Aim of the task
Collect all lines from the records below that include the word "panels".
Start of Source material
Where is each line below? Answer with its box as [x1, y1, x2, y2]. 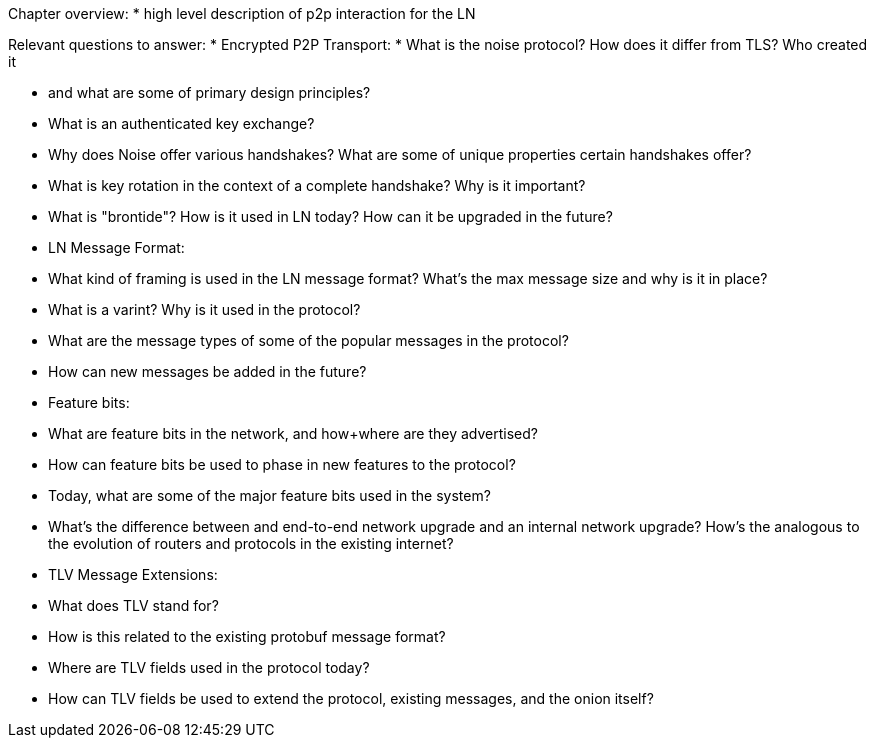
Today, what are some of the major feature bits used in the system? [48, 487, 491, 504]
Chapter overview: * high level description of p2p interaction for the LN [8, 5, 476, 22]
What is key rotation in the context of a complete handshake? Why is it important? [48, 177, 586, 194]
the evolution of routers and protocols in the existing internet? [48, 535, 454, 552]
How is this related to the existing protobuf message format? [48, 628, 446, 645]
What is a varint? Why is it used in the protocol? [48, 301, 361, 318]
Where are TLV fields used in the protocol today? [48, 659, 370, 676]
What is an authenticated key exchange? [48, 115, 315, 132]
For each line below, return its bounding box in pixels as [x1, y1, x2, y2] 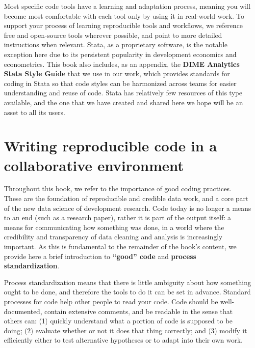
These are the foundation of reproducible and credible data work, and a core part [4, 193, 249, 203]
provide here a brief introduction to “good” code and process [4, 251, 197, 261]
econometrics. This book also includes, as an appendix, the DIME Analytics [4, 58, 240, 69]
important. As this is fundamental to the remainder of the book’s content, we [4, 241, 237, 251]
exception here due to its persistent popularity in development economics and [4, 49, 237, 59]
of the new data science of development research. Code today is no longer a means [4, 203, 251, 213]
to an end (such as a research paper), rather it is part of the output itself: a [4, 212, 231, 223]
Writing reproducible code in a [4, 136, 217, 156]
End of Source material
Start of Source material
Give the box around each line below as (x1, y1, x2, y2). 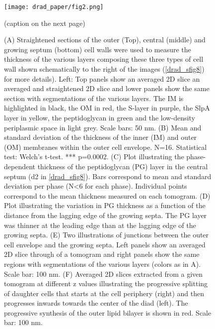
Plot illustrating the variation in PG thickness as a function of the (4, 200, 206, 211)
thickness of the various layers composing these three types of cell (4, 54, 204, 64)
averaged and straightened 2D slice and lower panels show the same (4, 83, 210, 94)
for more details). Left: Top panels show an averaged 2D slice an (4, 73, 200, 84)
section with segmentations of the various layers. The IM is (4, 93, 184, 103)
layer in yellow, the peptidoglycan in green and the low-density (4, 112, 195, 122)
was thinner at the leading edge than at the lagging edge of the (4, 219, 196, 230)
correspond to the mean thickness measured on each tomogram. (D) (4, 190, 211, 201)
End of Source material
Start of Source material
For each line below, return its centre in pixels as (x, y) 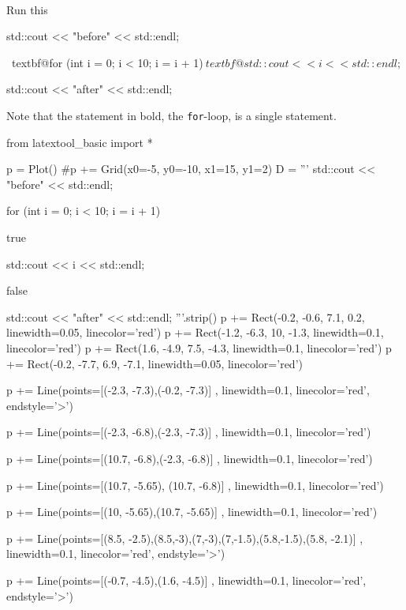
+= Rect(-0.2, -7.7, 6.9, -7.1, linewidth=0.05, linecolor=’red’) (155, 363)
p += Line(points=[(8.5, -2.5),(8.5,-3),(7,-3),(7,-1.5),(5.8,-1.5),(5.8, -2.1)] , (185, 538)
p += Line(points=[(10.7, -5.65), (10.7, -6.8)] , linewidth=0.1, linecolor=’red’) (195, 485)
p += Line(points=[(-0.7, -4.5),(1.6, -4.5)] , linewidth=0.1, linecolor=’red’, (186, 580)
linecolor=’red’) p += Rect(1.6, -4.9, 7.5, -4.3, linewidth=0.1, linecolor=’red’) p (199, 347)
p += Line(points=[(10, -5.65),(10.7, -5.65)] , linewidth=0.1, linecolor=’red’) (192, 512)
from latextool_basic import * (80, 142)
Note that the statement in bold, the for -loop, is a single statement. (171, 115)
End of Source material
Answer space
averaged and straightened 2D slice and lower panels show the same (4, 83, 210, 94)
for more details). Left: Top panels show an averaged 2D slice an (4, 73, 200, 84)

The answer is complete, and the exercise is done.